The Pale, by Liz Williams

Liz Williams offers a science fictional take on the traditional selkie story in The Pale. We are sometime in the future, after global warming (presumably) has caused the sea level to rise resulting in a release of radiation into the seas from nuclear power stations and waste. The Scottish islands have been cut off from the British mainland by The Pale to protect the mainland from the pollution. On these islands, people have reverted to an earlier, less advanced society.

One day, a woman, covered in a "seal skin", is washed up from the polluted sea onto the shore of one of the islands.

Selkie stories are two-a-penny these days, and it's rare to find an original take on them, but Williams has managed to do so here. Certainly the arc of the story and its basic structure will be familiar to most readers. Nonetheless, Williams handles the familiar elements with a sureness that those who have read her work before will have come to expect and injects the new material neatly. If I was to have any criticism of The Pale it would be that Williams has a tendency to overexplain the new science fiction elements of the story and that the characters are not as fully-fleshed as they could be.
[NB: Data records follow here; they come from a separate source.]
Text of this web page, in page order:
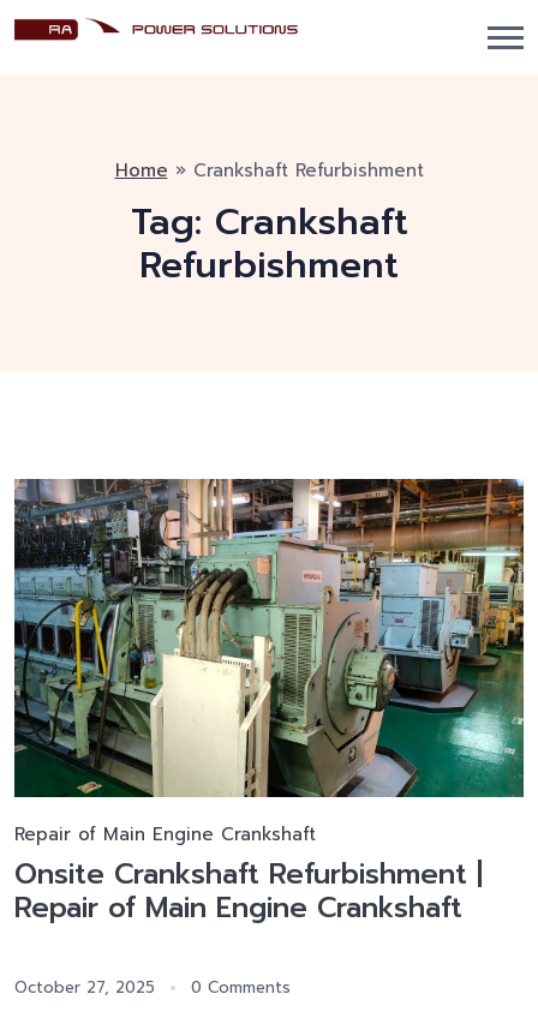
Home » Crankshaft Refurbishment
Tag: Crankshaft
Refurbishment
Repair of Main Engine Crankshaft
Onsite Crankshaft Refurbishment |
Repair of Main Engine Crankshaft
October 27, 2025 0 Comments
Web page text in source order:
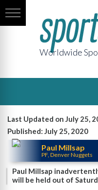
Worldwide
Last Updated on July 25,
Published: July 25, 2020
Paul Millsap
PF, Denver Nuggets
Paul Millsap
will be held out of
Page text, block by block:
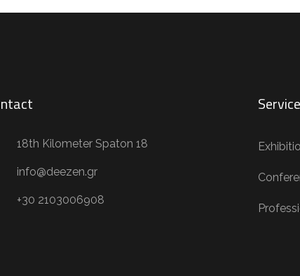
18th Kilometer Spaton 18
info@deezen.gr
+30 2103006908
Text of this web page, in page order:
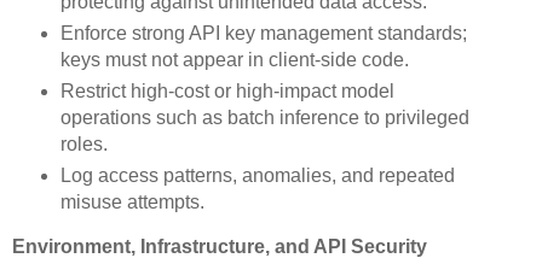
Enforce strong API key management standards;
keys must not appear in client-side code.
Restrict high-cost or high-impact model
operations such as batch inference to privileged
roles.
Log access patterns, anomalies, and repeated
misuse attempts.
Environment, Infrastructure, and API Security
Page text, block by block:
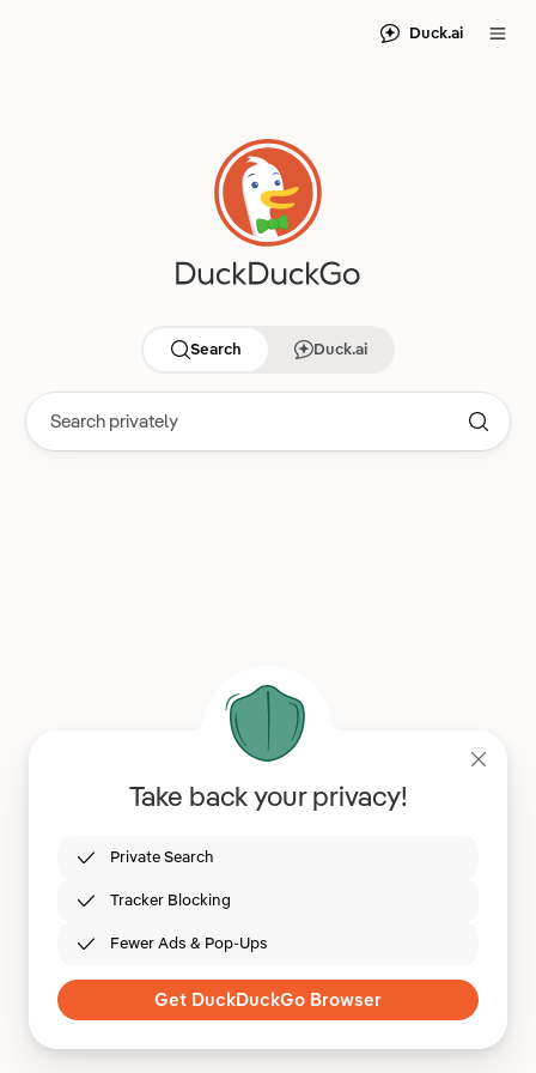
Duck.ai
Search Duck.ai
Take back your privacy!
Private Search
Tracker Blocking
Fewer Ads & Pop-Ups
Get DuckDuckGo Browser
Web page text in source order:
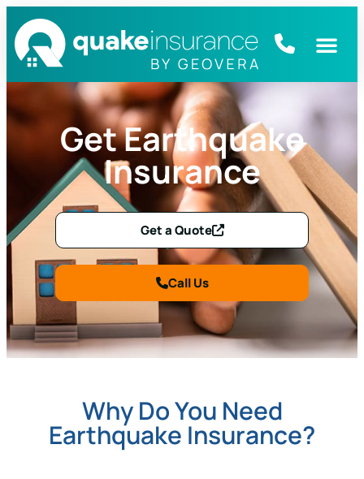
Get Earthquake
Insurance
Get a Quote
Call Us
Why Do You Need
Earthquake Insurance?
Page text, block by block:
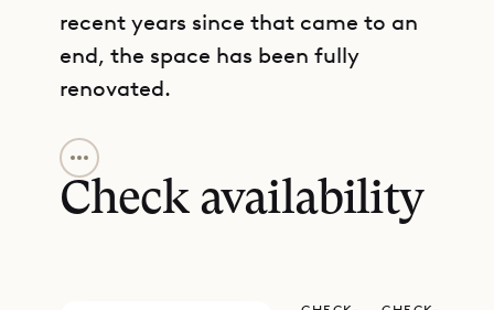
recent years since that came to an
end, the space has been fully
renovated.
The beachside apartment is spread
over one level, with the spacious
living room, dining room, kitchen,
Check availability
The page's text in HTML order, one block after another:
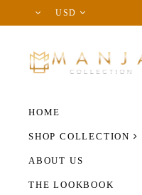
USD
HOME
SHOP COLLECTION
ABOUT US
THE LOOKBOOK
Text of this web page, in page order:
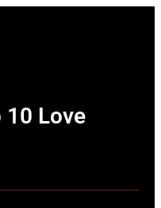
10 Love
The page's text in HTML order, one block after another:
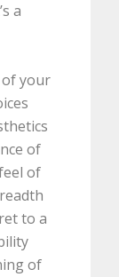
a
your
of
of
to a
of
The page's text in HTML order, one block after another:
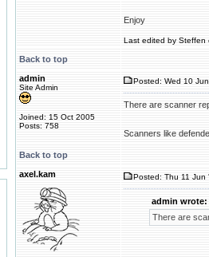
Enjoy
Last edited by Steffen
Back to top
admin
Site Admin
Joined: 15 Oct 2005
Posts: 758
Posted: Wed 10
There are scanner
Scanners like
Back to top
axel.kam
Posted: Thu 11 Jun
admin wrote:
There are
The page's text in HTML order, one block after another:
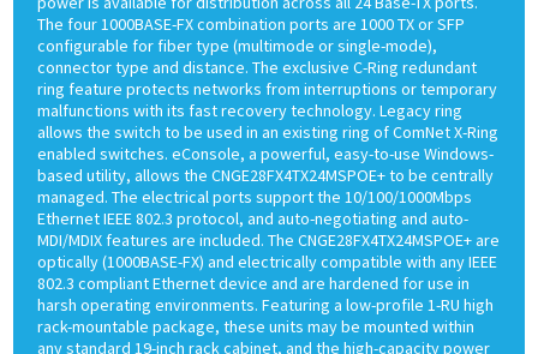
The four 1000BASE-FX combination ports are 1000 TX or SFP
configurable for fiber type (multimode or single-mode),
connector type and distance. The exclusive C-Ring redundant
ring feature protects networks from interruptions or temporary
malfunctions with its fast recovery technology. Legacy ring
allows the switch to be used in an existing ring of ComNet X-Ring
enabled switches. eConsole, a powerful, easy-to-use Windows-
based utility, allows the CNGE28FX4TX24MSPOE+ to be centrally
managed. The electrical ports support the 10/100/1000Mbps
Ethernet IEEE 802.3 protocol, and auto-negotiating and auto-
MDI/MDIX features are included. The CNGE28FX4TX24MSPOE+ are
optically (1000BASE-FX) and electrically compatible with any IEEE
802.3 compliant Ethernet device and are hardened for use in
harsh operating environments. Featuring a low-profile 1-RU high
rack-mountable package, these units may be mounted within
any standard 19-inch rack cabinet, and the high-capacity power
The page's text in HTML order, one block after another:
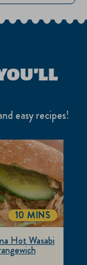
easy recipes!
Hot Wasabi
TOTALTIME
10 MINS
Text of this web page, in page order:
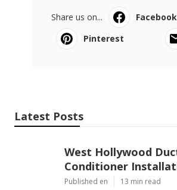
Share us on... Facebook
Pinterest
Latest Posts
West Hollywood
Conditioner
Published en 13 min read
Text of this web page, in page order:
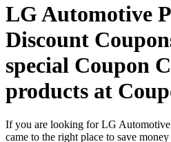
LG Automotive
Discount
special Coupon
products at
If you are looking for LG
came to the right place to save
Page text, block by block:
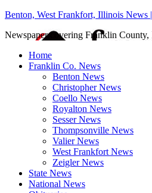
Benton, West Frankfort, Illinois News
Newspaper covering Franklin
Home
Franklin Co. News
Benton News
Christopher News
Coello News
Royalton News
Sesser News
Thompsonville News
Valier News
West Frankfort News
Zeigler News
State News
National News
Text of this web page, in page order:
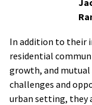
In addition to their
residential
growth, and mutual
challenges and
urban setting, they
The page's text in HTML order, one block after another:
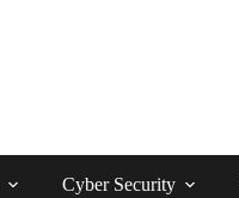
Cyber Security
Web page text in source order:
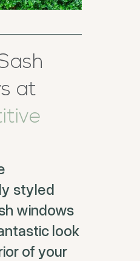
at
styled
windows
look
of your
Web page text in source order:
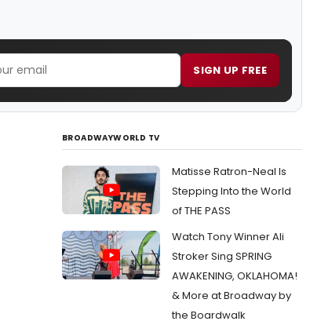
SIGN UP FREE
BROADWAYWORLD TV
Matisse Ratron-Neal Is
Stepping Into the World
of THE PASS
Watch Tony Winner Ali
Stroker Sing SPRING
AWAKENING, OKLAHOMA!
& More at Broadway by
the Boardwalk
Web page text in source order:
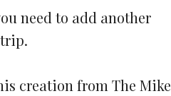
need to add another
creation from The Mike
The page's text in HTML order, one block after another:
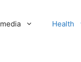
Health
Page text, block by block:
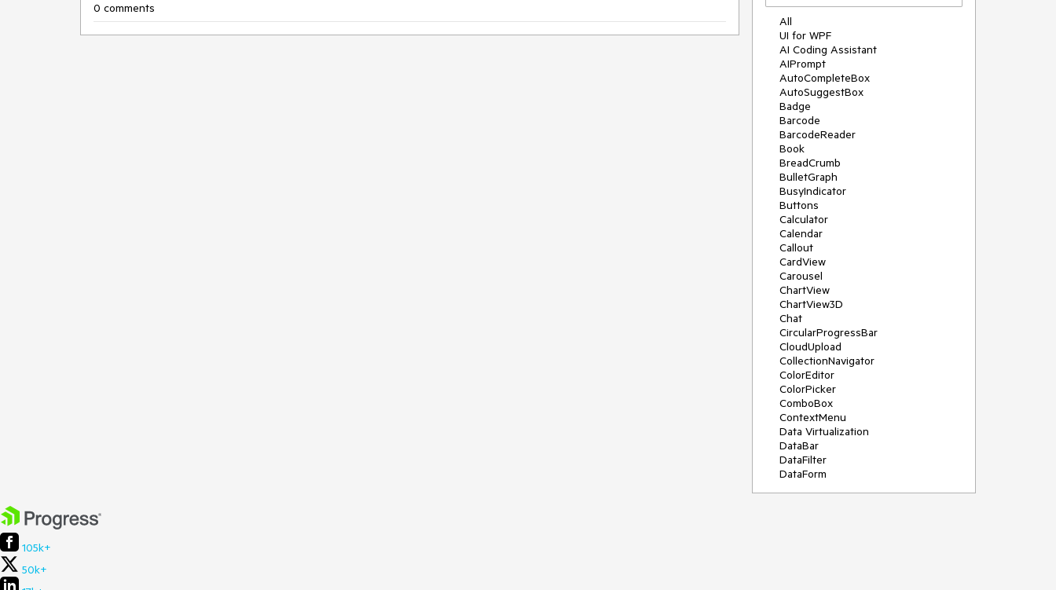
0 comments
All
UI for WPF
AI Coding Assistant
AIPrompt
AutoCompleteBox
AutoSuggestBox
Badge
Barcode
BarcodeReader
Book
BreadCrumb
BulletGraph
BusyIndicator
Buttons
Calculator
Calendar
Callout
CardView
Carousel
ChartView
ChartView3D
Chat
CircularProgressBar
CloudUpload
CollectionNavigator
ColorEditor
ColorPicker
ComboBox
ContextMenu
Data Virtualization
DataBar
DataFilter
DataForm
105k+
50k+
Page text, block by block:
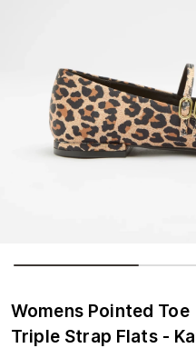
Womens Pointed Toe
Triple Strap Flats -
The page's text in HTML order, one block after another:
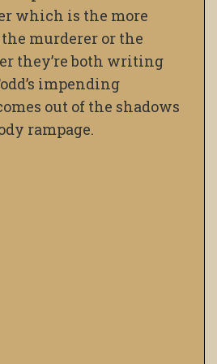
which is the more
murderer or the
they’re both writing
impending
out of the shadows
rampage.
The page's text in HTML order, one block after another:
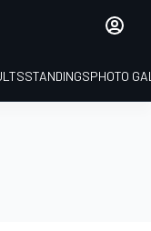
STANDINGSPHOTO
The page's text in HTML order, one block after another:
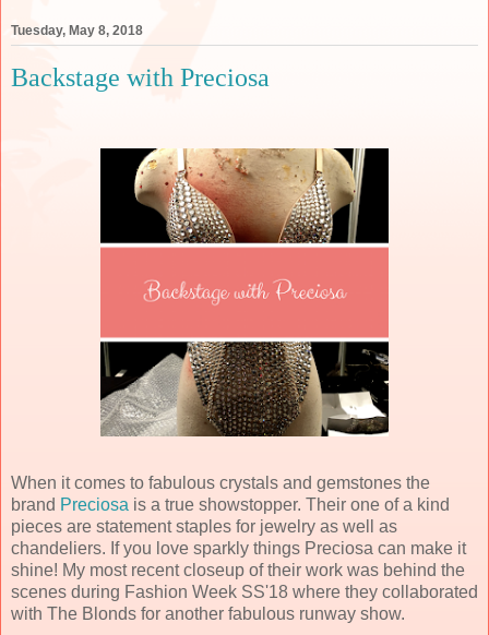
Tuesday, May 8, 2018
Backstage with Preciosa
When it comes to fabulous crystals and gemstones the
brand Preciosa is a true showstopper. Their one of a kind
pieces are statement staples for jewelry as well as
chandeliers. If you love sparkly things Preciosa can make it
shine! My most recent closeup of their work was behind the
scenes during Fashion Week SS'18 where they collaborated
with The Blonds for another fabulous runway show.
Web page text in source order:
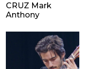
CRUZ Mark
Anthony
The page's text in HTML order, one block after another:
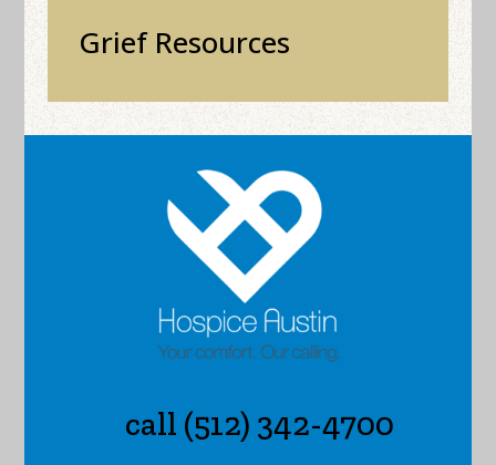
Grief Resources
call (512) 342-4700
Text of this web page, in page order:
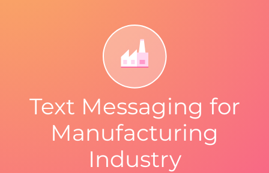
Text Messaging for
Manufacturing
Industry
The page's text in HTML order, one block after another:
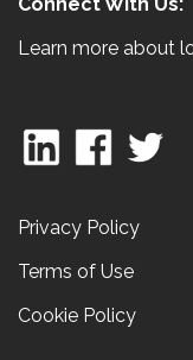
Learn more about
Privacy Policy
Terms of Use
Cookie Policy
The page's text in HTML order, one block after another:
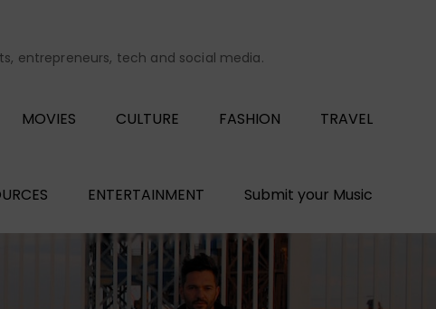
entrepreneurs, tech and social media.
MOVIES CULTURE FASHION TRAVEL
ENTERTAINMENT Submit your Music
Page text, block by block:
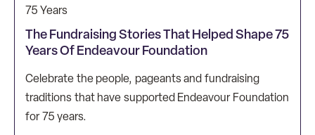
75 Years
The Fundraising Stories That Helped Shape 75
Years Of Endeavour Foundation
Celebrate the people, pageants and fundraising
traditions that have supported Endeavour Foundation
for 75 years.
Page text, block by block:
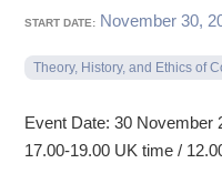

Selkie stories are almost always sad stories, and this is no exception. The woman-stolen-from-her-home-by-the-theft-of-her-skin inevitably carries a weight of tragedy. Williams exploits that well while keeping her characters believable and sympathetic.

The Pale is a finely-handled reinvention of the traditional selkie story that skillfully blends myth and science fiction in a convincing manner. As such, it is one of the better versions of that story that I have read.